Int J Curr Pharm Res, Vol 15, Issue 5, 115-118Original Article

CORRELATION OF N-TERMINAL PRO-BRAIN NATRIURETIC PEPTIDE (NT PRO BNP) WITH SERUM FERRITIN AND NUMBER OF BLOOD TRANSFUSIONS IN THALASSEMIA PATIENTS-A CROSS-SECTIONAL STUDY

APARNA DUTT, MALLESH KARIYAPPA, RAVICHANDRA KOTHUR RANGEGOWDA*

Department of Paediatrics, Bangalore Medical College and Research Institute, Bangalore-560002, Karnataka, India
*Corresponding author: Ravichandra Kothur Rangegowda; *Email: ravichandrakr87@gmail.com

Received: 08 Jun 2023, Revised and Accepted: 27 Jul 2023

ABSTRACT

Objective: Thalassemia is a genetic disorder of globin chain production in which there is an imbalance between alpha globin and beta globin chain production. Thalassemia patients require frequent blood transfusions to maintain adequate tissue oxygenation, which can cause a state of iron overload. NT pro BNP is a sensitive biomarker to detect cardiac iron overload. Our objective of this study was to estimate the level of NTproBNP in beta-thalassemia patients and to find out the correlation of NT pro BNP with serum ferritin levels and the number of blood transfusions.

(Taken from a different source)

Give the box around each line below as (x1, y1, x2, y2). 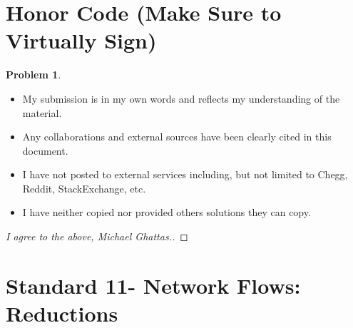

Methods: 50 thalassemic patients aged below 18 y with no known cardiac comorbidities were enrolled in this cross-sectional study. The correlation between the levels of NT-pro BNP with serum ferritin and number of blood transfusions and chelation therapy was measured.

Results: This study demonstrated that the levels of NT Pro BNP were elevated in thalassemia patients with a positive correlation with serum ferritin values and the number of blood transfusions which the patients received.

Conclusion: This Study also concluded that NT Pro BNP can be used as a biochemical marker used to detect early stages of cardiac failure and also to identify patients going for heart failure, especially in resource-limited settings.

Keywords: Biochemical marker, Chelation, Genetics, Heart failure

© 2023 The Authors. Published by Innovare Academic Sciences Pvt Ltd. This is an open access article under the CC BY license (https://creativecommons.org/licenses/by/4.0/)
DOI: https://dx.doi.org/10.22159/ijcpr.2023v15i5.3070. Journal homepage: https://innovareacademics.in/journals/index.php/ijcpr

INTRODUCTION

Thalassemia is a genetic disorder of globin chain production in which there is an imbalance between alpha globin and beta globin chain production [1]. Thalassemia is a considerable health problem in India. There are studies which show the overall prevalence of β-thalassemia, the most common form of thalassemia account to 3–4 % with an average of about 8,000 to 10,000 new births with major disease each year [2, 3]. Patients with this disease have repeated episodes of hemolysis due to the abnormal hemoglobin chain. Due to ongoing hemolysis, β-thalassemia patients require frequent and regular blood transfusions to maintain adequate tissue oxygenation and thus give rise to an increased risk of iron overload [4].

Iron overload attributes to most of the complications of the disease with heart, liver and various endocrine glands are being the most commonly affected organs. Clinically they may not be evident initially and hence, investigations are required for early detection and should be done in all thalassemia children from time to time and treat them appropriately.

The most serious and frequent fatal consequence of iron overload in thalassaemia major is cardiac failure or dysrhythmia due to iron deposition in the myocardium and conduction system. This is well recognized and documented in the literature for transfusion dependant thalassaemia (Aldouri, et al. 1990, Davis and Porter 2000) [5, 6]. Cardiac complications leads to 70% of deaths in beta-thalassemia. Excess iron gets deposited in the heart especially in ventricular walls and the conduction system.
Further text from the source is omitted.